Politics

Democrats fighting for relevance after Nov. 8th election

Democrats try to keep relevance

EL PASO, Texas - The election of Donald Trump dominated the headlines, but another big outcome of the election is the continued erosion of the Democratic Party's power across the country.

Republicans maintained control of both houses of Congress, and now control the legislature and governorships in more than half the states.

At the start of the Obama administration, things were much different. Democrats had huge majorities, and they also had the upper hand in the House or Representatives. Since 2008, the tide has gradually turned from blue to red.

"It is an exciting and fascinating moment because it is not politics as usual," said UTEP Political Science Professor Charles Boehmer, who said Democrats had been hoping to gain some ground this past election.

 

"There was a feeling at the national level that something needed to change," Boehmer said. Republicans extended their domination of governorships and state legislatures. "Democrats, everyone argued, we're possibly going to take back the Senate or at least make some ground in the House of Representatives," Boehmer added.

 

Instead, Republicans minimized losses in a year in which they had a lot of vulnerable seats, which has left local Democratic officials wondering about their party's future.

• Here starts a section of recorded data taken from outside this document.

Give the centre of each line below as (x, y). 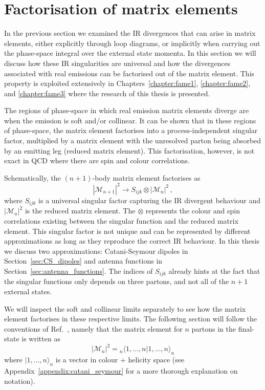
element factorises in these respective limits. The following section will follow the (130, 319)
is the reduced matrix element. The (80, 211)
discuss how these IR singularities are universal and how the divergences (117, 63)
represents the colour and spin (193, 211)
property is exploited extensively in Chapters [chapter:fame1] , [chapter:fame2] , (127, 83)
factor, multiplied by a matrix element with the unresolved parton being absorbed (133, 140)
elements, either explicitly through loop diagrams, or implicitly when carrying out (132, 43)
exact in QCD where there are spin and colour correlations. (97, 160)

"There is a little bit of anxiety of what the lack of imbalance could mean to public policy," said District 75 Rep. Mary Gonzalez.

Rep. Beto O'Rourke, (D) District 16, said Democrats must not lose sight of what they stand for. "I think we have to hold our ground and represent our interest and values." District 78 Rep. Joe Moody said. We need to make sure we can fight for what we can achieve."

One of the big questions about the next Congress is whether Republicans will continue the process Democrats began in 2013, of weakening the Senate's longstanding rules allowing the minority party to block legislation.

Boehmer says the Democrats needs to start thinking of their slate of candidates for the future and reconnecting with the middle class and working people, whom he believes they've lost over the years.